Recent

How to use theharvester on kali Linux

What is theharvester

This tool is intended to help Penetration testers in the early stages of the penetration test in order to understand the customer footprint on the Internet. It is also useful for anyone that wants to know what an attacker can see about their organization.

The objective of this program is to gather emails, subdomains, hosts, employee names, open ports and banners from different public sources like search engines, PGP key servers and SHODAN computer database.

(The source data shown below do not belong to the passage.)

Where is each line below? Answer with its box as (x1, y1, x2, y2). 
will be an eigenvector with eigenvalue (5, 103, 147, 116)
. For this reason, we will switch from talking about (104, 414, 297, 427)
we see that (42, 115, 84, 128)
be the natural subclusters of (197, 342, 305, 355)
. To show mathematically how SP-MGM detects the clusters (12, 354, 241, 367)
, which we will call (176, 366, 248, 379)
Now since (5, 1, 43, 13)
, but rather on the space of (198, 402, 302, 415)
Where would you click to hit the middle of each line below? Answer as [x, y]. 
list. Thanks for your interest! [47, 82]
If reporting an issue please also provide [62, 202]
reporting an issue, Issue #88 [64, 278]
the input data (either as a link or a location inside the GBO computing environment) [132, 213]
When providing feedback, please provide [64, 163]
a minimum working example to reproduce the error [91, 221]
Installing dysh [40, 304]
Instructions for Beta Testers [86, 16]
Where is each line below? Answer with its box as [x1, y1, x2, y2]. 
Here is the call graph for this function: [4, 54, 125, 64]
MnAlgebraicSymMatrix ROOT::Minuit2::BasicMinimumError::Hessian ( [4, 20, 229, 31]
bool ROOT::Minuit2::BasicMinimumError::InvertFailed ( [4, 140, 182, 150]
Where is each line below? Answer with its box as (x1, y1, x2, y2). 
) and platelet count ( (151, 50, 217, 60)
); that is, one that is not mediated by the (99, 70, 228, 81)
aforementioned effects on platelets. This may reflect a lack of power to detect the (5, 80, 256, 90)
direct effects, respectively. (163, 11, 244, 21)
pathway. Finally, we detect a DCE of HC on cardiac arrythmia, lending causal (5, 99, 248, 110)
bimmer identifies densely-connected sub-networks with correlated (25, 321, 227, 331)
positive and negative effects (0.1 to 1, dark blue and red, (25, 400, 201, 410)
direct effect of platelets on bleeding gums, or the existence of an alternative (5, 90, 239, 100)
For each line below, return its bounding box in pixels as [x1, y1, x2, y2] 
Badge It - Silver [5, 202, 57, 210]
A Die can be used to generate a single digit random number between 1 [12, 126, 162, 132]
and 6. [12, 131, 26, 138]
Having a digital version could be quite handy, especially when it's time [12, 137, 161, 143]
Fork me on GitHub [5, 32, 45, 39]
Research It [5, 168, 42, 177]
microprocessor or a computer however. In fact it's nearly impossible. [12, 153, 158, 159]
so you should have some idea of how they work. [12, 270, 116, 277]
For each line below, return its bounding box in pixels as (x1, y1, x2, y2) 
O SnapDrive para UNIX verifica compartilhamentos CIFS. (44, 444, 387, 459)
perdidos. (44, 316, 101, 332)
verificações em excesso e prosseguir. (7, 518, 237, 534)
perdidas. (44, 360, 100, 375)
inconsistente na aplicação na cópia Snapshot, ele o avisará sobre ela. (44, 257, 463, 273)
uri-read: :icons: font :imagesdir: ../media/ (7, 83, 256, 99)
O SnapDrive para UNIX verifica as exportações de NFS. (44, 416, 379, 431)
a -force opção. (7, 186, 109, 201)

theharvester gathers information from the following sources:

  1. Google :emails,hosts/subdomains.
  2. Google-profile : Employee names.
  3. Bing search emails, subdomains/hostnames, virtual hosts.
  4. Pgp servers: emails, hosts/subdomains.
  5. LinkedIn Employee names.

how to use theharvester

Open your terminal and type the following command.It displays all the options you can use with theharvester.

theharvester 

for help

Search emails and hosts with theharvester

theharvester -d microsoft.com -l 500 -b google 

-d: Domain to search.
-l : Limit the search for specified number
-b: Specify the search engine name.

Search information from all the search engine supported by theharvester.

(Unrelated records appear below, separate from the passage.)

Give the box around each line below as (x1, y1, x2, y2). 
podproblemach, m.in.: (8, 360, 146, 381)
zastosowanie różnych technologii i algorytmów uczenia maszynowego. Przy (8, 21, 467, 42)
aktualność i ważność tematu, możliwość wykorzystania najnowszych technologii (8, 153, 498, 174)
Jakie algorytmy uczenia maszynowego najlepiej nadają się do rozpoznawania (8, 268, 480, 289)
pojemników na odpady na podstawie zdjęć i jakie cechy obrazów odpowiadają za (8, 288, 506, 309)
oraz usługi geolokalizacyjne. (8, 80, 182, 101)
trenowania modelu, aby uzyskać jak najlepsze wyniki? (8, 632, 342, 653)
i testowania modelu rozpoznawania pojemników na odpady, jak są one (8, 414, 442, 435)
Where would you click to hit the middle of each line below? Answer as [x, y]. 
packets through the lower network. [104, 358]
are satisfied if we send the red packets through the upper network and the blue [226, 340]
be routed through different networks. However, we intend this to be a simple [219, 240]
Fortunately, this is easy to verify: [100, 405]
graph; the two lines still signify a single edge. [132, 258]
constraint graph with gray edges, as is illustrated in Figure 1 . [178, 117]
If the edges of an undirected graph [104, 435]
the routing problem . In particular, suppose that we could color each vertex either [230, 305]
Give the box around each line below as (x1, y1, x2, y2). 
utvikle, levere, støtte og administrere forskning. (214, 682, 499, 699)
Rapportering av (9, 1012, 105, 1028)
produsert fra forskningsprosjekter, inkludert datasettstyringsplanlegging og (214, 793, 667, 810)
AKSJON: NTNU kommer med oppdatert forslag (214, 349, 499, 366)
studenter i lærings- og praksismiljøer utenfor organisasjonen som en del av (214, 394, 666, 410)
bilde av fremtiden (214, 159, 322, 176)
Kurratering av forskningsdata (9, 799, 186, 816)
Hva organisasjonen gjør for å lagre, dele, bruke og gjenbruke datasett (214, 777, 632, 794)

This is cool feature we can extract maximum information from all the supported search engine in a single command. Full command looks like this:

theharvester -d facebook.com -l 500 -b all

You have to add all keyword at the end.

view in browser

Save scan results into a xml file

You can save scan results into a file . You have to Complete command:

theharvester -d microsoft.com -l 500 -b google -f result.txt

-f is for specifying a file name where results will be stored.Once your scan is complete Check your home directory for xml file.